If you're building AI applications, you need Docker. Here's why: AI tools evolve fast, their dependencies conflict constantly, and you don't want to pollute your host system with Python environments for every new tool you try.

This guide covers the Docker workflows I actually use daily as an AI developer.

Why Docker for AI?

Before Docker, setting up an AI tool meant:

  1. Create a Python venv
  2. 2. Install 47 dependencies

    3. Realize it conflicts with another project's CUDA version

    4. Spend an hour debugging

    5. Give up

    With Docker, every tool gets its own isolated environment. Clean. Fast. Reproducible.

    Essential Docker Commands

    
    # Run a container and remove it when done
    docker run --rm -it ubuntu:22.04 bash
    
    # Run with GPU access
    docker run --gpus all nvidia/cuda:12.2-runtime nvidia-smi
    
    # Mount local directories
    docker run -v /path/on/host:/path/in/container my-image
    
    # Run in background
    docker run -d --name my-service -p 8080:80 nginx
    

    Docker Compose for AI Stacks

    Most AI tools are multi-service. Docker Compose lets you define the entire stack in one file:

    
    version: '3.8'
    services:
      app:
        build: .
        ports:
          - "8080:8080"
        depends_on:
          - redis
          - postgres
        environment:
          - REDIS_URL=redis://redis:6379
          - DB_URL=postgres://user:pass@postgres:5432/ai
    
      redis:
        image: redis:7-alpine
        restart: unless-stopped
    
      postgres:
        image: pgvector/pgvector:pg16
        environment:
          POSTGRES_DB: ai
          POSTGRES_USER: user
          POSTGRES_PASSWORD: pass
        volumes:
          - pgdata:/var/lib/postgresql/data
    
    volumes:
      pgdata:
    

    One `docker compose up -d` and your entire AI stack is running.

    Real-World Example: Self-Hosted AI Agent Stack

    Here's the stack I use daily:

    
    services:
      hermes-agent:
        container_name: hermes-agent
        build: ./hermes
        network_mode: host
        volumes:
          - ./hermes/config:/home/user/.hermes
    
      postgres:
        image: pgvector/pgvector:pg16
        container_name: hermes-db
        ports:
          - "15432:5432"
        volumes:
          - pgdata:/var/lib/postgresql/data
    
      redis:
        image: redis:7-alpine
        container_name: hermes-cache
        ports:
          - "6379:6379"
    
    volumes:
      pgdata:
    

    This runs all services with a single command — no manual setup, no dependency hell.

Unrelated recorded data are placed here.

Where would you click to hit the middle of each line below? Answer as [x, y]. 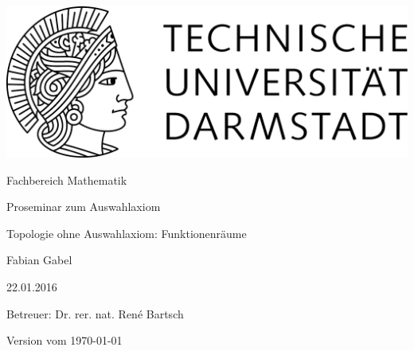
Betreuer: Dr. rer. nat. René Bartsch [95, 313]
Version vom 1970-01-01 [64, 340]
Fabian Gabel [39, 260]
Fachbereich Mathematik [67, 179]
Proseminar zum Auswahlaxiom [84, 207]
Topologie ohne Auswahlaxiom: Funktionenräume [127, 233]

    Dockerfile Best Practices for AI

    
    # 1. Use specific tags, not latest
    FROM python:3.11-slim
    
    # 2. Install system deps first (cached better)
    RUN apt-get update && apt-get install -y \
        build-essential curl git && \
        rm -rf /var/lib/apt/lists/*
    
    # 3. Install Python deps separately (leverage cache)
    COPY requirements.txt .
    RUN pip install --no-cache-dir -r requirements.txt
    
    # 4. Copy app code last
    COPY . .
    
    # 5. Use non-root user
    RUN useradd -m appuser
    USER appuser
    
    CMD ["python", "app.py"]
    

    Common AI Docker Patterns

    GPU Pass-Through

    
    docker run --gpus all nvidia/cuda:12.2-base
    

    Persistent Model Cache

    
    services:
      llm:
        image: my-llm-server
        volumes:
          - model-cache:/root/.cache/huggingface
    
    volumes:
      model-cache:
    

    Health Checks

    
    services:
      api:
        image: my-api
        healthcheck:
          test: ["CMD", "curl", "-f", "http://localhost:8080/health"]
          interval: 30s
          timeout: 10s
          retries: 3
    

    Pitfalls I've Hit

    1. **Docker Hub rate limits** — Anonymous pulls are limited. Use `docker login` or a mirror like `hub.rat.dev`.
    2. 2. Volume permission issues — Container writes as root; host can't read. Fix with `user: "${UID}:${GID}"` in Compose.

      3. Network conflicts — Multiple stacks on the same ports. Use different host ports or custom networks.

      4. Disk space — Old images pile up fast. `docker system prune -a` regularly.

      Verdict

      Docker is non-negotiable for modern AI development. The initial learning curve pays for itself within days. Once you have your stack in Docker Compose, you can tear it down and rebuild it anywhere — your laptop, a cloud VM, or a friend's server.

      Learn Docker Compose first. It's the most practical skill for AI developers.